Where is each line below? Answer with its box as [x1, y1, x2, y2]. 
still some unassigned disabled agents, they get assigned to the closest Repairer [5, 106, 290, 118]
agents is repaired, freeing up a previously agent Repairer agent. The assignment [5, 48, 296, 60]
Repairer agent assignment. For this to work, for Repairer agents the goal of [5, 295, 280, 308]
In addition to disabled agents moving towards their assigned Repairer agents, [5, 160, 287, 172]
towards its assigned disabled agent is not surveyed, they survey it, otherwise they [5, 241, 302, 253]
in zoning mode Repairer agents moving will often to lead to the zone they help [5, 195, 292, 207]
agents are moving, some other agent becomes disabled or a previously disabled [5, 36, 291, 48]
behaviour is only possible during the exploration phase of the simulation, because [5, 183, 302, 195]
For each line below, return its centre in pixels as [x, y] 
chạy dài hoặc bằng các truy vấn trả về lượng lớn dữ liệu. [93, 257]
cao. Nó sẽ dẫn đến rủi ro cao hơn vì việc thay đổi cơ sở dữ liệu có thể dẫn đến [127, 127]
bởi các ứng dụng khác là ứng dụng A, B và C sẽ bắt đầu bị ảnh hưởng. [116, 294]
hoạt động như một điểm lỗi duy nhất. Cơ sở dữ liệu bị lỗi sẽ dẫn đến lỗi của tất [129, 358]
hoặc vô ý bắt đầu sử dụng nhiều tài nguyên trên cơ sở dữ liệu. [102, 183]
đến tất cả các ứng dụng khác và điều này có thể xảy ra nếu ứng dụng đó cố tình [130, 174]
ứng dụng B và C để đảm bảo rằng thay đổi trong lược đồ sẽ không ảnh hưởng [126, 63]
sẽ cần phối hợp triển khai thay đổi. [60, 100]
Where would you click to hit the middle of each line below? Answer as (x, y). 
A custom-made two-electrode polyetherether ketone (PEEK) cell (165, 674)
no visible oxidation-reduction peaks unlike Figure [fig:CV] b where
-=-=-=-=-
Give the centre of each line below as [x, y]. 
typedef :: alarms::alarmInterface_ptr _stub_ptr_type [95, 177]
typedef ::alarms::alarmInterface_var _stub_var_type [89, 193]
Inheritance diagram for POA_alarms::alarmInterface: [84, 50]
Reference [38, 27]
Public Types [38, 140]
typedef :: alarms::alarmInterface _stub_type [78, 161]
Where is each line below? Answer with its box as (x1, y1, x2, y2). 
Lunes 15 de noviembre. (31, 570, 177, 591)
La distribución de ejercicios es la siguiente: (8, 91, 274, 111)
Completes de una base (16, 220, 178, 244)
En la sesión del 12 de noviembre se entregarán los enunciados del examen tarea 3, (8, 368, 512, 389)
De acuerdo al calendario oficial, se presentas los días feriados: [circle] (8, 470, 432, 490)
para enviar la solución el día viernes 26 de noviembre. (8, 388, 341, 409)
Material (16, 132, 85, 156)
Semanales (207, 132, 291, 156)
-=-=-=-=-
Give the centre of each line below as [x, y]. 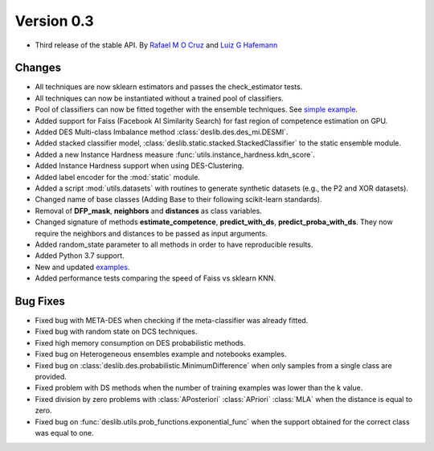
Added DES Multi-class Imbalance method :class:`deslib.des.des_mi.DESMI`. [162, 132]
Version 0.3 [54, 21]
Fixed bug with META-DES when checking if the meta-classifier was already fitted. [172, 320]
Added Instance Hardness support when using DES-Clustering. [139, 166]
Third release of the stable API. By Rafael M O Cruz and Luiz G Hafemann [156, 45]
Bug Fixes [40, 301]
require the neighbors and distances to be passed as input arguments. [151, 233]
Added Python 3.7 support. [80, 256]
-=-=-=-=-
Would you copy out exactly the lines above that start at the one containing "hoặc vô ý bắt" and end at the one containing "no visible oxidation-reduction", inclusive?

hoặc vô ý bắt đầu sử dụng nhiều tài nguyên trên cơ sở dữ liệu. [102, 183]
đến tất cả các ứng dụng khác và điều này có thể xảy ra nếu ứng dụng đó cố tình [130, 174]
ứng dụng B và C để đảm bảo rằng thay đổi trong lược đồ sẽ không ảnh hưởng [126, 63]
sẽ cần phối hợp triển khai thay đổi. [60, 100]
Where would you click to hit the middle of each line below? Answer as (x, y). 
A custom-made two-electrode polyetherether ketone (PEEK) cell (165, 674)
no visible oxidation-reduction peaks unlike Figure [fig:CV] b where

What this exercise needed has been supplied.